What you have to do. Starting at the line that contains "1.8: Three-Dimensional Figures (96, 508)", restate every line word for word through the end of the entries.
START Extracted information
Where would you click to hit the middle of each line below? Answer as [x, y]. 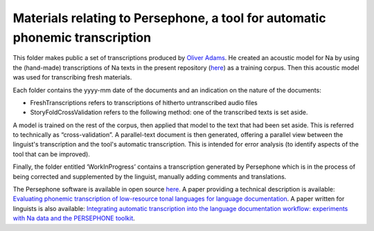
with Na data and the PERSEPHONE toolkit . [74, 219]
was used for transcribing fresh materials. [72, 77]
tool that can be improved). [51, 154]
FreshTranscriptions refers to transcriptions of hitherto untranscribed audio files [144, 102]
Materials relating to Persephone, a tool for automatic [169, 18]
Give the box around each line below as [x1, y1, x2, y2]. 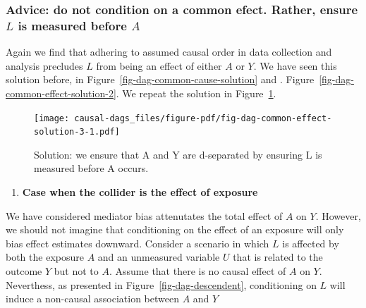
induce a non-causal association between [6, 291, 179, 306]
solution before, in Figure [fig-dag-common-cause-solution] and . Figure [6, 72, 315, 87]
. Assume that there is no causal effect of [109, 263, 286, 278]
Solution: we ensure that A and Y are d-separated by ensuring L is [34, 147, 322, 161]
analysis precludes [6, 58, 83, 73]
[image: [34, 113, 70, 123]
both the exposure [6, 250, 84, 264]
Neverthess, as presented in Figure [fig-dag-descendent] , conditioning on [6, 277, 317, 292]
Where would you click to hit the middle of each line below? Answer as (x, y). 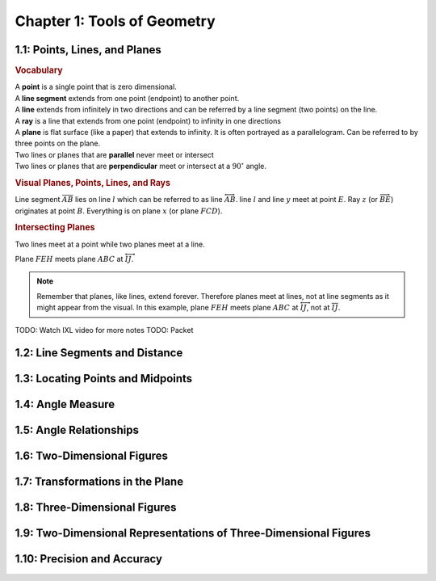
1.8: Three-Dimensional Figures (96, 508)
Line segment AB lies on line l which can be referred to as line (119, 200)
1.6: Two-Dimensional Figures (92, 456)
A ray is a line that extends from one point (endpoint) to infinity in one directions (148, 120)
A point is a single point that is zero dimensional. (96, 87)
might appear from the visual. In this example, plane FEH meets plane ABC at (168, 308)
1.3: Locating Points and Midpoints (104, 379)
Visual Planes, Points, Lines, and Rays (93, 183)
END Extracted information
Result of this exercise.
1.8: Three-Dimensional Figures (96, 508)
Line segment AB lies on line l which can be referred to as line (119, 200)
1.6: Two-Dimensional Figures (92, 456)
A ray is a line that extends from one point (endpoint) to infinity in one directions (148, 120)
A point is a single point that is zero dimensional. (96, 87)
might appear from the visual. In this example, plane FEH meets plane ABC at (168, 308)
1.3: Locating Points and Midpoints (104, 379)
Visual Planes, Points, Lines, and Rays (93, 183)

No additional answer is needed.